# Almondsbury Aquatic Centre



## molegolledge (Nov 14, 2008)

Anyone been to Almondsbury Garden Centre, they have a big aquatic place and a good reptile section with all the dry goods you should need, i would say probably the best selection in bristol i have seen, defo worth a look if passing by.


----------



## Smigsy (Jul 30, 2009)

Where in almonsbury is this mate?

Edit: also what's the prices like?


----------



## kye13 (Jul 25, 2011)

prices r good,my brother-in-law sold em some carpet pythons so there always looking to buy in stock,best looking reps in bristol,clean,well kept,nice condition,good for live food and frozen,even the acc's r a good price and no am not on commission :whistling2:


----------



## molegolledge (Nov 14, 2008)

Yes prices are very good, i get everything i need there for all my reptiles,
this is their address

Almondsbury Garden Centre
Over Lane
Almondsbury
Bristol
BS32 4BP


----------



## Smigsy (Jul 30, 2009)

Just been to here and was a little dissapointed, there frozen food sizes all seem to be out by a size. Large rats were medium at best and their large mice were very small and thy didn't have rats in other sizes for me to try a different size. 

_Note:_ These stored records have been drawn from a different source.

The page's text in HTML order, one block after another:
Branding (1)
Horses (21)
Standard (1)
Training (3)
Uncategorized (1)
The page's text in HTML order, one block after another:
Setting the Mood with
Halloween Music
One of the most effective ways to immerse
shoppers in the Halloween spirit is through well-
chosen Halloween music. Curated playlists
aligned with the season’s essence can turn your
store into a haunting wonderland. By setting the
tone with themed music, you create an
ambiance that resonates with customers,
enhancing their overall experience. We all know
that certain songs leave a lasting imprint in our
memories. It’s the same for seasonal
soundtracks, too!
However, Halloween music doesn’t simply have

Apart from that they have a nice selection of animals the usual corns, kings, bearded dragons and some you don't always see in shops such as anoles, poison arrow frogs, crestie morphs, a young Bosc and a few different types of tortoise. Their animals prices varied some were expected and some suprising bearded dragons £35 as expected but a young BRB was £280 and the frogs were £60 and up which I thought was quite expensive.

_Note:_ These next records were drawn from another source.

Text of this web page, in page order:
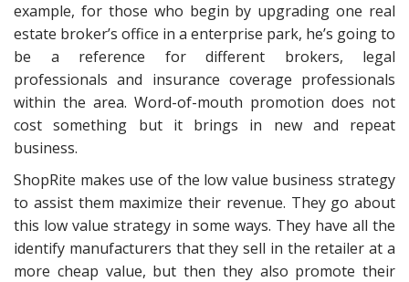
example, for those who begin by upgrading one real
estate broker’s office in a enterprise park, he’s going to
be a reference for different brokers, legal
professionals and insurance coverage professionals
within the area. Word-of-mouth promotion does not
cost something but it brings in new and repeat
business.
ShopRite makes use of the low value business strategy
to assist them maximize their revenue. They go about
this low value strategy in some ways. They have all the
identify manufacturers that they sell in the retailer at a
more cheap value, but then they also promote their
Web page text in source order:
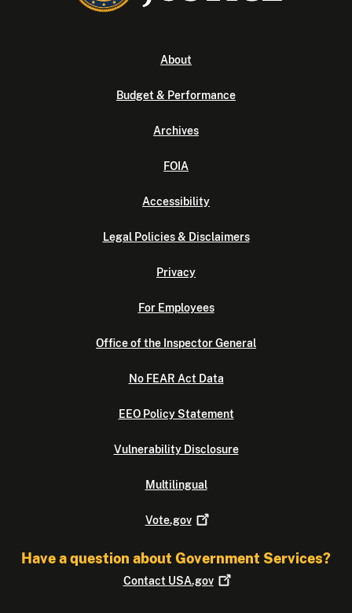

They had a massive range of equipment (some I never even knew existed which was priced as expected and all their live food was alive and only £2 a tub. 

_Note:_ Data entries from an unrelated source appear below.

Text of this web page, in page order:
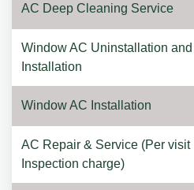
AC Deep Cleaning Service
Window AC Uninstallation and
Installation
Window AC Installation
AC Repair & Service (Per visit
Inspection charge)
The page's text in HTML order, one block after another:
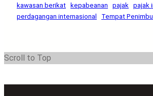
kawasan berikat
kepabeanan pajak
pajak
perdagangan internasional
Tempat
Scroll to Top

Staff were hard to find but there was quite a few people in the shop and the staff were stretched between reps and aquatics so was understandable. Didn't really question them as they helped me with frozen which is kept out the back even though I didn't buy as rodetns were too small staff were friendly and polite

Hope this helps other people


----------



## AlmondsburyReptiles (Jul 26, 2011)

Hey, just wanted to say thanks for the feed back, we follow this site and will take on board the comments.
Sorry to hear that the frozen foods were smaller than expected, we purchase them for a large wholesaler. we will make thougher enquires in to sizes.
We do aim to provide to best pricing that we can, along with a diverse range of live stock. Something for eveyones taste and hopfully wallet. 
We are always on the look out for local breeders, we been lucky to find a great local breeder of Rankins dragons and Leopard geckos. 
If we don't have an item in store, let us know and we will try and get hold of it.
Cheers


----------